From stevens@mcs.anl.gov Sat Jan  7 17:03:08 1995

Summary of ANL Projects for the National HPCC Software Exchange

ANL's work in progress to support the NHSE is focusing on the
following areas:

Modular Web Robot---

Development of a modular programmable web robot that is designed to
efficiently cache web pages on a local server based on programmable
starting locations, keywords, file types and other search criteria.
This web robot is designed to be run in parallel to allow
high-performance gathering of web pages.  Its modular design enables
it to be rapidly modified for experimental purposes.  This robot has
collected data on thousands of WWW sites.  The robots purpose wrt to
the NHSE is to provide the raw WWW pages needed for queries of various
types. The Web Robot is written in Perl5 and runs on several platforms
including suns and RS6K.

Parallel Web Indexing Engine---

We are developing a parallel extension of the Glimpse (University of
Arizona) indexing system for rapidly indexing web pages (*.html and
other file types) on parallel systems and for providing rapid regular
expression based parallel searches of Web page caches, such as those
generated by our web robot.

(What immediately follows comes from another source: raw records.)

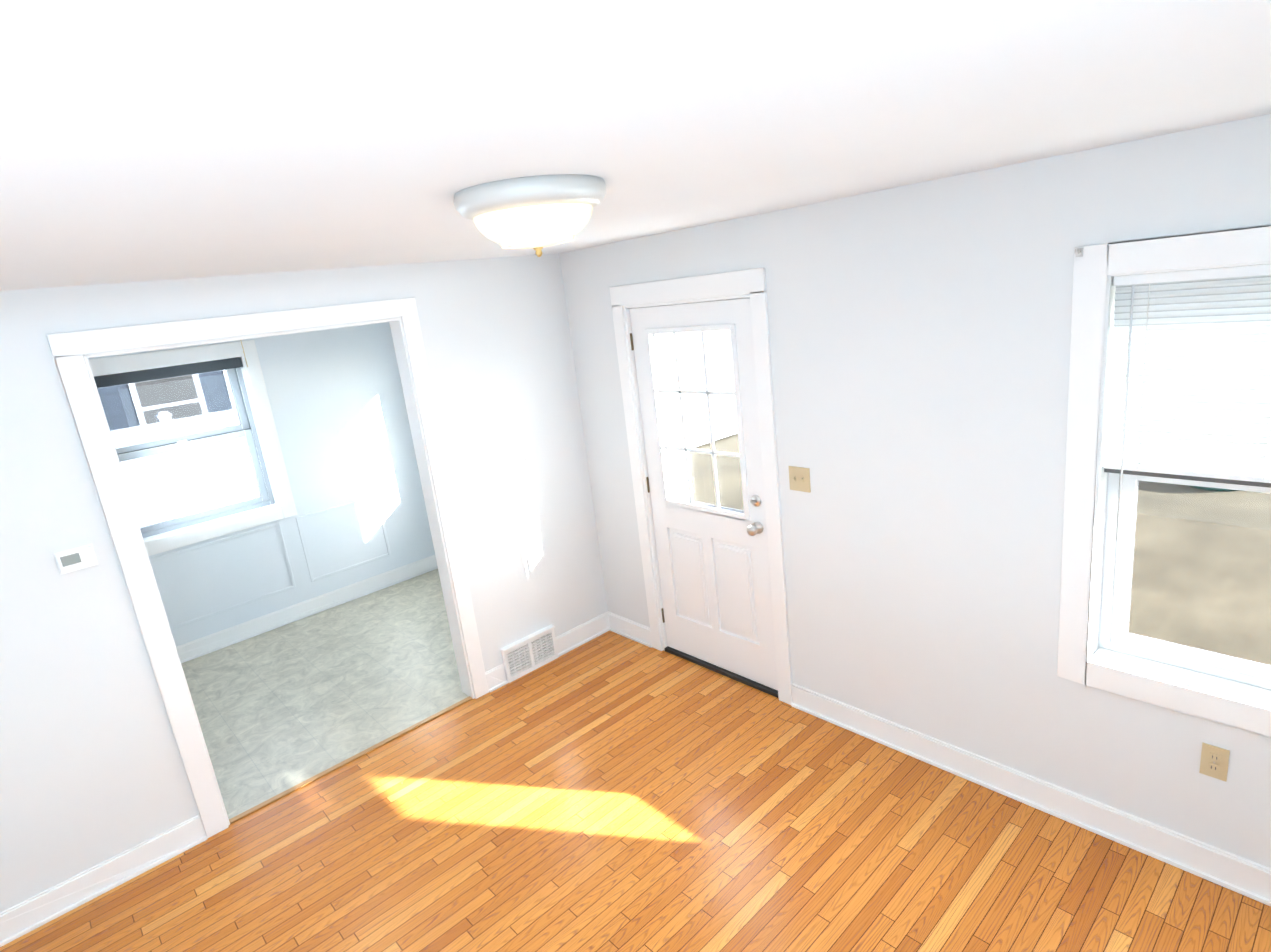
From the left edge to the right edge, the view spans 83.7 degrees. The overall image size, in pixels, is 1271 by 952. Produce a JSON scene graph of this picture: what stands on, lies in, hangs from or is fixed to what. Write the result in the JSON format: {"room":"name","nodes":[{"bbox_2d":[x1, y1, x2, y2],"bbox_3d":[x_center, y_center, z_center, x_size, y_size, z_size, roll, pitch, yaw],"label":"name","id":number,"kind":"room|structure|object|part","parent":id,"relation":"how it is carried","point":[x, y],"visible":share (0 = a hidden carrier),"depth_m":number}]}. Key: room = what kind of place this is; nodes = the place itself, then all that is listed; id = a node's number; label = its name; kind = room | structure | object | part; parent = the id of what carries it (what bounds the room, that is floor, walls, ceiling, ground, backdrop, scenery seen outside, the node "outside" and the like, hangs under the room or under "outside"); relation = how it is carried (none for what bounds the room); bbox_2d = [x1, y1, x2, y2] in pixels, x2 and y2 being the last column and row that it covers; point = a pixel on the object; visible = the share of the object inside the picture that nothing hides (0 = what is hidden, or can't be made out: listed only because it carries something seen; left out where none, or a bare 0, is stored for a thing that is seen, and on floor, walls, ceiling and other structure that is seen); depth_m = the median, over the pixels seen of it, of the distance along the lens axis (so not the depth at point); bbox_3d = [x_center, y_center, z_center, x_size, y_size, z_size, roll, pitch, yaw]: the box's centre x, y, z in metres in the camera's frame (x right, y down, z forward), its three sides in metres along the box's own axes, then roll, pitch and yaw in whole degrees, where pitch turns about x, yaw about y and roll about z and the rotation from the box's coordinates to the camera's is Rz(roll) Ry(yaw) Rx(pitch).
{"room":"empty living room","nodes":[
{"label":"empty living room","id":0,"kind":"room"},
{"bbox_2d":[88,322,434,646],"bbox_3d":[-3.190,0.036,5.166,4.010,2.470,0.250,-19,19,-39],"label":"wall","id":1,"kind":"structure","parent":0,"point":[338,405],"depth_m":5.63},
{"bbox_2d":[89,340,296,555],"bbox_3d":[-3.207,-0.207,5.049,1.190,1.354,0.193,-19,19,-39],"label":"kitchen window","id":2,"kind":"structure","parent":1,"relation":"in","point":[192,436],"depth_m":5.11},
{"bbox_2d":[149,495,390,629],"bbox_3d":[-2.986,0.715,5.282,2.350,0.546,0.008,-19,19,-39],"label":"trim","id":3,"kind":"structure","parent":1,"relation":"attached to","point":[298,519],"depth_m":5.54},
{"bbox_2d":[176,555,437,663],"bbox_3d":[-3.010,1.192,5.321,3.642,0.128,0.029,-19,19,-39],"label":"baseboard","id":4,"kind":"structure","parent":1,"relation":"attached to","point":[213,642],"depth_m":5.63},
{"bbox_2d":[0,253,607,911],"bbox_3d":[-1.683,0.310,3.442,3.640,2.470,0.120,-19,19,-39],"label":"wall","id":5,"kind":"structure","parent":0,"point":[92,771],"depth_m":3.05},
{"bbox_2d":[53,544,97,574],"bbox_3d":[-2.233,0.334,2.837,0.125,0.090,0.026,-19,19,-39],"label":"thermostat","id":6,"kind":"object","parent":5,"relation":"attached to","point":[75,559],"visible":1,"depth_m":2.83},
{"bbox_2d":[0,814,207,946],"bbox_3d":[-2.310,1.724,2.980,0.888,0.125,0.024,-19,19,-39],"label":"baseboard","id":7,"kind":"structure","parent":5,"relation":"attached to","point":[46,906],"depth_m":3.01},
{"bbox_2d":[47,297,488,837],"bbox_3d":[-1.608,0.368,3.523,1.516,2.301,0.160,-19,19,-39],"label":"trim","id":8,"kind":"structure","parent":5,"relation":"attached to","point":[75,373],"depth_m":3.17},
{"bbox_2d":[485,664,504,684],"bbox_3d":[-0.641,1.095,4.624,0.931,0.128,0.029,-19,19,-39],"label":"baseboard","id":9,"kind":"structure","parent":5,"relation":"attached to","point":[498,672],"depth_m":4.26},
{"bbox_2d":[500,624,557,682],"bbox_3d":[-0.649,1.103,4.408,0.385,0.227,0.042,-19,19,-39],"label":"air vent","id":10,"kind":"object","parent":5,"relation":"in","point":[529,653],"visible":1,"depth_m":4.39},
{"bbox_2d":[555,611,607,656],"bbox_3d":[-0.341,1.040,4.697,0.464,0.128,0.029,-19,19,-39],"label":"baseboard","id":11,"kind":"structure","parent":5,"relation":"attached to","point":[597,626],"depth_m":4.68},
{"bbox_2d":[181,569,468,818],"bbox_3d":[-2.294,1.405,4.683,4.010,0.118,2.470,-19,19,-39],"label":"floor","id":12,"kind":"structure","parent":0,"point":[281,709],"depth_m":4.53},
{"bbox_2d":[0,631,1270,951],"bbox_3d":[-0.069,1.773,2.274,4.010,0.120,4.130,-19,19,-39],"label":"floor","id":13,"kind":"structure","parent":0,"point":[608,791],"depth_m":2.90},
{"bbox_2d":[229,696,471,823],"bbox_3d":[-1.448,1.474,3.780,1.308,0.009,0.032,-19,19,-39],"label":"threshold","id":14,"kind":"object","parent":13,"relation":"on","point":[325,772],"visible":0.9,"depth_m":3.71},
{"bbox_2d":[664,646,777,697],"bbox_3d":[0.536,1.121,4.206,0.164,0.022,0.870,-19,19,-39],"label":"threshold","id":15,"kind":"object","parent":13,"relation":"on","point":[733,676],"visible":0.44,"depth_m":4.12},
{"bbox_2d":[0,0,1270,290],"bbox_3d":[-1.197,-0.868,2.518,4.010,0.150,6.600,-19,19,-39],"label":"ceiling","id":16,"kind":"structure","parent":0,"point":[148,140],"depth_m":1.06},
{"bbox_2d":[453,174,605,256],"bbox_3d":[-0.244,-0.611,1.718,0.364,0.157,0.364,-19,19,-39],"label":"flush light","id":17,"kind":"object","parent":16,"relation":"attached to","point":[537,214],"visible":1,"depth_m":1.60},
{"bbox_2d":[559,114,1270,867],"bbox_3d":[1.163,0.054,3.135,0.250,2.470,4.110,-19,19,-39],"label":"wall","id":18,"kind":"structure","parent":0,"point":[919,334],"depth_m":2.81},
{"bbox_2d":[608,611,651,647],"bbox_3d":[-0.032,1.010,4.673,0.029,0.128,0.401,-19,19,-39],"label":"baseboard","id":19,"kind":"structure","parent":18,"relation":"attached to","point":[625,627],"depth_m":4.67},
{"bbox_2d":[609,268,791,704],"bbox_3d":[0.397,0.060,3.915,0.158,2.240,1.068,-19,19,-39],"label":"door frame","id":20,"kind":"structure","parent":18,"relation":"attached to","point":[750,284],"depth_m":3.67},
{"bbox_2d":[629,298,777,690],"bbox_3d":[0.358,0.120,3.904,0.124,2.086,0.886,-19,19,-39],"label":"door","id":21,"kind":"structure","parent":18,"relation":"in","point":[713,566],"depth_m":3.90},
{"bbox_3d":[0.328,0.109,3.896,0.075,1.784,0.853,-19,19,-39],"label":"door hardware","id":22,"kind":"part","parent":21,"relation":"part of"},
{"bbox_2d":[788,466,810,492],"bbox_3d":[0.771,0.016,3.357,0.020,0.118,0.115,-19,19,-39],"label":"light switch","id":23,"kind":"object","parent":18,"relation":"attached to","point":[799,478],"visible":1,"depth_m":3.36},
{"bbox_2d":[791,683,1270,905],"bbox_3d":[1.656,1.290,2.847,0.029,0.128,2.455,-19,19,-39],"label":"baseboard","id":24,"kind":"structure","parent":18,"relation":"attached to","point":[1236,873],"depth_m":2.82},
{"bbox_2d":[1057,225,1270,737],"bbox_3d":[1.940,0.040,2.187,0.223,1.564,1.040,-19,19,-39],"label":"window","id":25,"kind":"structure","parent":18,"relation":"in","point":[1097,573],"depth_m":2.41},
{"bbox_2d":[1075,247,1083,256],"bbox_3d":[1.420,-0.717,2.279,0.035,0.028,0.020,-19,19,-39],"label":"rod bracket","id":26,"kind":"object","parent":25,"relation":"attached to","point":[1078,252],"visible":0.96,"depth_m":2.25},
{"bbox_2d":[1104,264,1270,540],"bbox_3d":[1.902,0.010,2.146,0.082,1.266,0.828,-19,19,-39],"label":"window blinds","id":27,"kind":"object","parent":25,"relation":"attached to","point":[1200,329],"visible":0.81,"depth_m":2.20},
{"bbox_2d":[1199,742,1229,781],"bbox_3d":[1.949,0.963,2.390,0.010,0.118,0.072,-19,19,-39],"label":"electrical outlet plate","id":28,"kind":"object","parent":18,"relation":"attached to","point":[1214,762],"visible":1,"depth_m":2.39},
{"label":"outside","id":29,"kind":"structure","parent":0,"visible":0},
{"bbox_2d":[689,424,1270,664],"bbox_3d":[-4.413,1.717,9.877,56.000,0.300,70.000,-19,19,-39],"label":"ground","id":30,"kind":"structure","parent":29,"point":[1140,555],"depth_m":7.66},
{"bbox_2d":[1187,485,1239,490],"bbox_3d":[8.050,-0.028,9.823,0.860,0.250,0.860,-19,19,-39],"label":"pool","id":31,"kind":"object","parent":30,"relation":"on","point":[1207,488],"depth_m":9.55}
]}

We are also developing extensions to the
query system specifically allowing us to locate "software" in the
midst of other Web information, thus supporting the ability to search
for data that contains software (source files, binaries, tar files,
makefiles etc.) across the WWW.  This web indexing engine should in
principle be scalable to millions of URLs.  A five million URL test
run in planned for the near future.

DNS/Geographical Database and Mapping Software---

We are developing a database to support mapping internet site domain
names to geographical places (coordinates and place names) for display
on a variety of GIS systems.  This database (which is
quasi-automatically built from various internet lookup services)
provides the ability to map WWW usage log data to geographical
coordinates thereby allowing users to visualize the geographical
distribution of requests to WWW servers.  The mapping software provide
various views of the US and other geographical areas and provides the
background for displaying the locations of server connections and
downloads.  This tool provides the NHSE contributor or maintainer an
instant overview of the number and location of sites that have
downloaded NHSE software and data.

Autonomous Agents---

We have begun work on the design and implementation of several types
of search agents. (Software that given instructions from the user can
automatically use various internet mechanisms to locate or monitor
data for the user).  Our focus here has been on two types of agents.
The first is designed to comprehensive build up a database of network
available data/information/software based on a keyword list and
provide the user with daily updates regarding changes to this database
(e.g. new internet sites that contain data that match the keywords or
changes to existing sites). The idea here would be to allow software
providers to monitor the redistribution of software via ftp or WWW and
to provide indications of incorrect version propagation for example.

The second type of agent is designed to monitor a set of WWW sites and
determine significant changes in the web structures for these sites.
For example there may be a set of sites that are developing linear
algebra software and they all have links to a set of other Web sites
relevant for work in linear algebra, the user would like to be
notified when something new is referenced by say more than four of the
chosen sites, giving some indication that multiple sites view this
new site worthy of attention.

---------------------------------------------------------------------

Work at UT on the NHSE, 12-17-94 to 1-13-95

Survey of NHSE Software
-----------------------

We are in the process of completing a survey of all the software
currently pointed to by the NHSE HTML pages.  The purposes of this
survey are the following:
 - to get some idea of the size and scope of the software base
   the NHSE will provide an interface to
 - to provide raw material for derivation of search vocabulary
 - to prototype a combined search/browse roadmap-like interface
 - to provide a well-studied collection of HPCC software that may
   be used for measurements of the effectiveness of various search tools
We have compiled
a listing of around 250 items with descriptions.  This list
includes parallel processing tools, numerical software, and
application software.  We are writing a survey report that will
be available in both HTML and Postscript formats.
We will compile a preliminary list of thesaurus terms that
will be assigned to the software descriptions.
The software descriptions will also be input to a natural
language processing engine that automatically extracts noun
phrases from a body of documents.  


Further Design of URN/LIFN System
---------------------------------

Recall from last month's report that we are working on a publishing system
for Internet-accessible files that includes location-independent
naming (URN/LIFNs) and authentication mechanisms.
The team working on the URN/LIFN system has met frequently during
the past month to hash out various design decisions.  These
decisions have involved varous nitty-gritty details such as:
 - character sets to be supported
 - the format of assertions and certificates for cataloguing information
 - the provision for a history of a URN in terms of the sequence of
   LIFNs it has been associated with 
 - steps publishers will need to carry out to initially publish assets
   and to update assertions/certificates.
We are drafting a technical report giving the rationale for
the URN/LIFN project and detailing our design decisions.
We are proceeding with implementation of the URN/LIFN server system,
client library, and publishing tool.